Nobelist William F. Sharpe, speaking at a CFA Institute Annual Conference last year, said, “When I hear smart beta, it makes me sick.” And yet its popularity has swept not only the ETF universe but academia too. According to a paper by Duke University professor Campbell Harvey, hundreds of academic papers have been published about the “factors” that underlie smart beta strategies. Wharton Research Data Services Research Director Denys Glushkov identified 164 U.S. domestic equity smart beta ETFs during the 2013-2014 period.

What does smart beta mean? Does it deserve the attention it is getting from the market and academia?

The origin

In 1992 Eugene Fama and Kenneth French published an article in The Journal of Finance titled “The Cross-Section of Expected Stock Returns.” In the article, Fama and French ran regressions of stock portfolios against three variables, the market’s return as a whole, returns on small stocks and returns on value stocks. In these regressions, they found substantial dependencies on two of the factors in the regression, small stock returns and value stock returns – more than on the market as a whole.

After the article came out, the late, revered Fischer Black, who would have won a Nobel Prize for the Black-Scholes formula had he not died in 1995, attacked it viciously, calling it the product of “data mining” – a pejorative term that can be applied to most of the evidence that has been advanced for the superiority of investment strategies that have been shown to exhibit outperformance based on historical data.

It should be noted that running a multiple regression is an exceedingly easy thing to do. It can take a researcher literally less than ten seconds of her time to run a multiple regression on numerous variables in an Excel spreadsheet if the values of those variables have already been entered in the columns. This ease invites overuse of the procedure; indeed it is massively overused.

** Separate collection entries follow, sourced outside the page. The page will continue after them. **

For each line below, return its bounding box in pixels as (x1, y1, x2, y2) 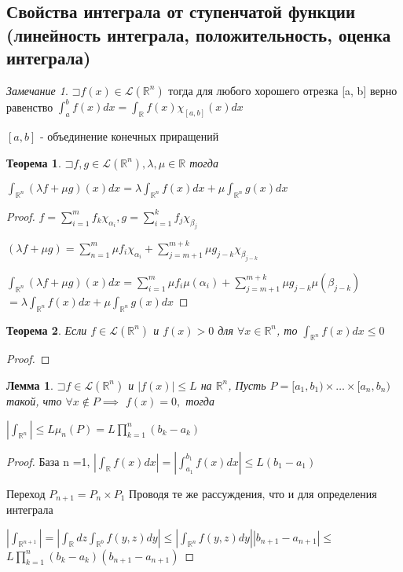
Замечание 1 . (6, 82, 68, 98)
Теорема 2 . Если (6, 321, 87, 338)
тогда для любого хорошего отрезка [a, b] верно (168, 82, 398, 98)
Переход (6, 485, 46, 501)
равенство (6, 98, 53, 115)
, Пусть (228, 376, 266, 393)
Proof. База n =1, (6, 453, 90, 469)
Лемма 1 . (6, 376, 53, 393)
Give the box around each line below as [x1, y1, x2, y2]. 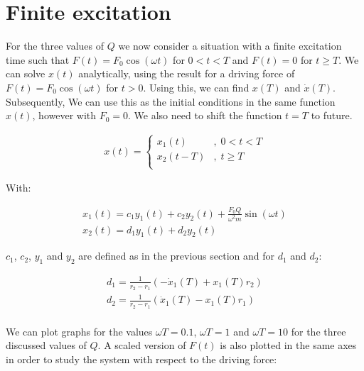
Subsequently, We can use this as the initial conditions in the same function [6, 94, 336, 109]
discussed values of [6, 338, 87, 353]
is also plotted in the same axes [220, 338, 357, 353]
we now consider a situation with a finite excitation [118, 38, 342, 53]
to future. [311, 108, 353, 123]
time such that [6, 52, 70, 67]
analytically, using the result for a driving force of [78, 66, 295, 81]
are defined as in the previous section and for [78, 248, 275, 263]
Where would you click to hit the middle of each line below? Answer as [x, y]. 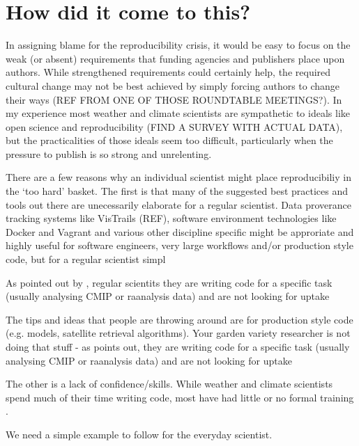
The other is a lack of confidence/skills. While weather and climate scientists [169, 384]
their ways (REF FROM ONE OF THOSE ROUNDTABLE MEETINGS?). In [174, 99]
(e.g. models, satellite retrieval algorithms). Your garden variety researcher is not [178, 333]
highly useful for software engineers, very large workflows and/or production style [179, 245]
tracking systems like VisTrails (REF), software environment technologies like [171, 218]
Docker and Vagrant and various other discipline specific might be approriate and [180, 231]
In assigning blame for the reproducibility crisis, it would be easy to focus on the [178, 45]
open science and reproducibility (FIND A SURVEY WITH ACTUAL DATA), [174, 126]
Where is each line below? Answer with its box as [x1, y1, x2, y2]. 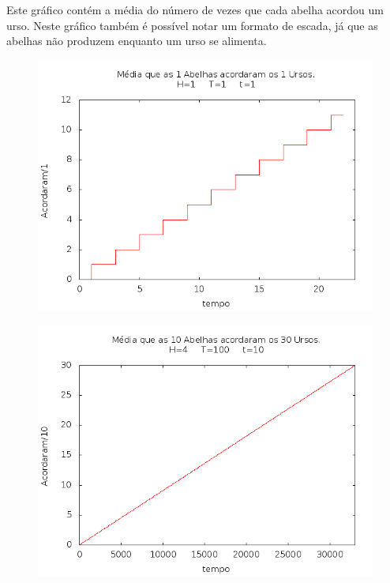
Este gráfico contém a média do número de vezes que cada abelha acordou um [6, 2, 384, 17]
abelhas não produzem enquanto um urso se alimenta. [6, 32, 267, 49]
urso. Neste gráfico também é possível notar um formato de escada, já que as [6, 17, 378, 33]
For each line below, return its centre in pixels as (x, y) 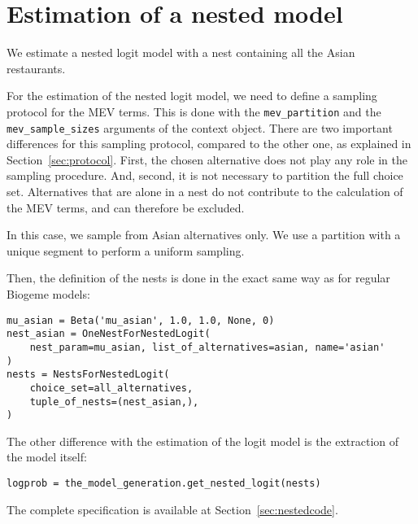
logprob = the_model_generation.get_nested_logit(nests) (164, 483)
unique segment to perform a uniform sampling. (126, 250)
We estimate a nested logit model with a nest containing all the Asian (181, 52)
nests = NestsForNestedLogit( (88, 375)
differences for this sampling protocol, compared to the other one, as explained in (209, 144)
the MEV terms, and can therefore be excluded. (126, 207)
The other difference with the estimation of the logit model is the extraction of (203, 441)
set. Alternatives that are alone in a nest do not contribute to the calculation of (205, 191)
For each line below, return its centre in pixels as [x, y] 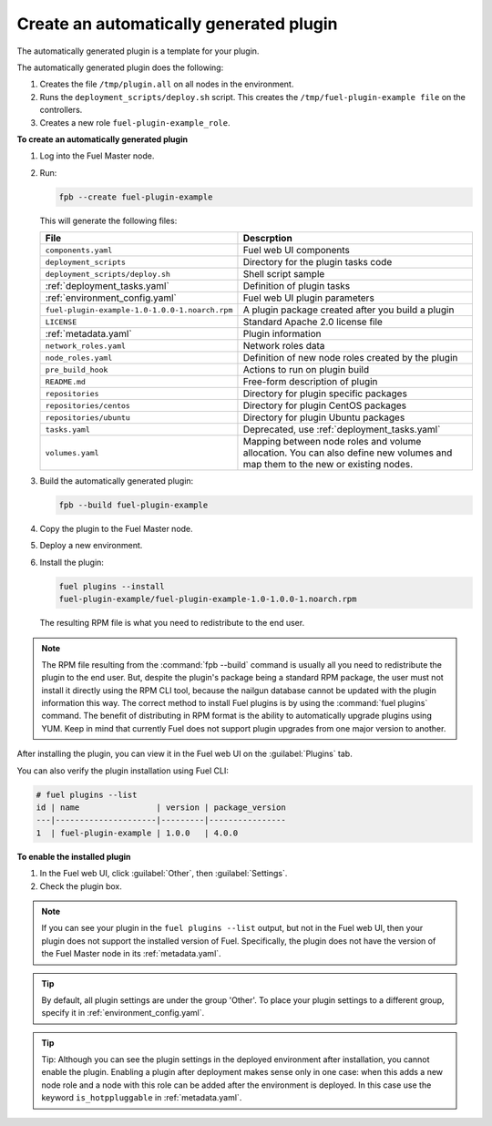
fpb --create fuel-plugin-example [136, 197]
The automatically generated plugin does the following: [120, 67]
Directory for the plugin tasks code [318, 262]
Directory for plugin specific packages [325, 394]
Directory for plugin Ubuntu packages [324, 417]
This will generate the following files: [108, 220]
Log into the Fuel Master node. [97, 156]
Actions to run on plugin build [306, 370]
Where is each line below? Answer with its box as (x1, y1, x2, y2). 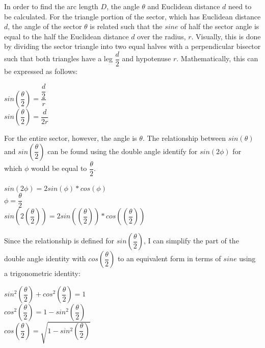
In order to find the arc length (4, 1, 98, 11)
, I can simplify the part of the (144, 235, 239, 246)
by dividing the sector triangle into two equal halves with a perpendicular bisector (4, 41, 261, 52)
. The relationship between (142, 133, 226, 143)
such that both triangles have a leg (4, 53, 113, 64)
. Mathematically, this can (176, 53, 258, 64)
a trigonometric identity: (4, 268, 81, 279)
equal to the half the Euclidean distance (4, 31, 129, 41)

By running regressions or backtests multiple times on the enormous amount of historical stock market data that exists, a researcher cannot fail to validate some investment strategy or statistical relationship, in order to sell an investment product or write a paper. But the apparent validity of the investment strategy or statistical relationship is often spurious, an accidental concurrence of random data discovered through intensive data mining. The common phrase often used to refer to this phenomenon is, “If you torture the data hard enough, it will confess to anything.”

One remedy that has been proposed for promiscuous data mining is to have a reasonable theory firmly in mind before turning to the data to seek statistical evidence to support it. “Lack of theory,” said Black in his critique of the Fama-French paper, “is a tipoff: watch out for data mining!” Black went on to say of their paper, “I especially attribute their results to data mining when they attribute them to unexplained ‘priced factors,’ or give no reasons at all for the effects they find.” In fact, proposed reasons for the Fama-French findings had to be conjured up only after the publication of their 1992 paper and a follow-up paper in 1993. They admitted that they could not offer any sound economic reasons for them in the papers themselves.

Black’s criticism notwithstanding, the two Fama-French papers went on to be routinely referred to as “seminal” by a generation of financial academicians and quantitative practitioners whose level of data mining for “factors” would make Black spin in his grave. What Black would consider data mining these researchers now consider “evidence-based financial economics.” Thus, we have now not only the two factors (three with the market as a whole) that were identified by Fama and French – and evidence for one of those two, small capitalization, has been acknowledged to have faded over time – but what has been called a “factor zoo.”

Some seminal works spawn productive fields; others unfortunately do the opposite.